-- WHAT YOU NEED TO DO --
I'd like the data below restated word for word, with the pictures left out.

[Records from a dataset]
□ □ □
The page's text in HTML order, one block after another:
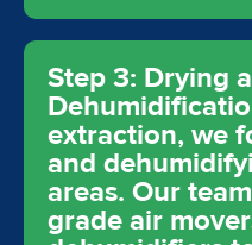
Step 3: Drying
extraction, we
and
areas. Our
grade air
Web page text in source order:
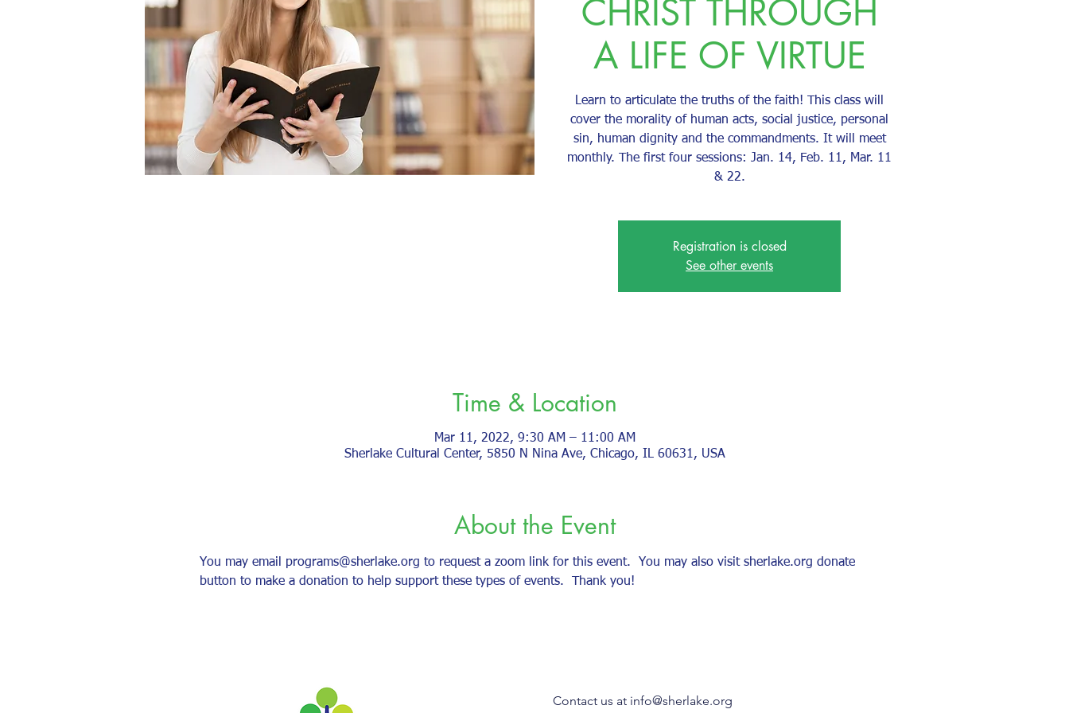
CHRIST THROUGH
A LIFE OF VIRTUE
Learn to articulate the truths of the faith! This class will
cover the morality of human acts, social justice, personal
sin, human dignity and the commandments. It will meet
monthly. The first four sessions: Jan. 14, Feb. 11, Mar. 11
& 22.
Registration is closed
See other events
Time & Location
Mar 11, 2022, 9:30 AM – 11:00 AM
Sherlake Cultural Center, 5850 N Nina Ave, Chicago, IL 60631, USA
About the Event
You may email programs@sherlake.org to request a zoom link for this event.  You may also visit sherlake.org donate
button to make a donation to help support these types of events.  Thank you!
Contact us at info@sherlake.org
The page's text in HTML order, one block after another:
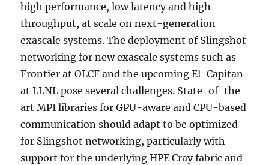
high performance, low latency and high
throughput, at scale on next-generation
exascale systems. The deployment of Slingshot
networking for new exascale systems such as
Frontier at OLCF and the upcoming El-Capitan
at LLNL pose several challenges. State-of-the-
art MPI libraries for GPU-aware and CPU-based
communication should adapt to be optimized
for Slingshot networking, particularly with
support for the underlying HPE Cray fabric and
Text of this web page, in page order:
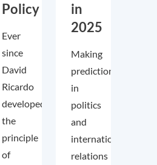
Policy
Ever
since
David
Ricardo
developed
the
principle
of
in
2025
Making
predictions
in
politics
and
international
relations
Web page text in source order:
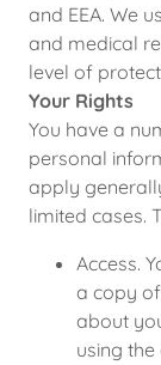
and EEA. We
and medical
level of
Your Rights
You have a
personal
apply
limited cases.
Access.
a copy
about
using
□ □ □
-- TASK RESPONSE --
The page's text in HTML order, one block after another:
Step 3: Drying
extraction, we
and
areas. Our
grade air
Web page text in source order:
CHRIST THROUGH
A LIFE OF VIRTUE
Learn to articulate the truths of the faith! This class will
cover the morality of human acts, social justice, personal
sin, human dignity and the commandments. It will meet
monthly. The first four sessions: Jan. 14, Feb. 11, Mar. 11
& 22.
Registration is closed
See other events
Time & Location
Mar 11, 2022, 9:30 AM – 11:00 AM
Sherlake Cultural Center, 5850 N Nina Ave, Chicago, IL 60631, USA
About the Event
You may email programs@sherlake.org to request a zoom link for this event.  You may also visit sherlake.org donate
button to make a donation to help support these types of events.  Thank you!
Contact us at info@sherlake.org
The page's text in HTML order, one block after another:
high performance, low latency and high
throughput, at scale on next-generation
exascale systems. The deployment of Slingshot
networking for new exascale systems such as
Frontier at OLCF and the upcoming El-Capitan
at LLNL pose several challenges. State-of-the-
art MPI libraries for GPU-aware and CPU-based
communication should adapt to be optimized
for Slingshot networking, particularly with
support for the underlying HPE Cray fabric and
Text of this web page, in page order:
Policy
Ever
since
David
Ricardo
developed
the
principle
of
in
2025
Making
predictions
in
politics
and
international
relations
Web page text in source order:
and EEA. We
and medical
level of
Your Rights
You have a
personal
apply
limited cases.
Access.
a copy
about
using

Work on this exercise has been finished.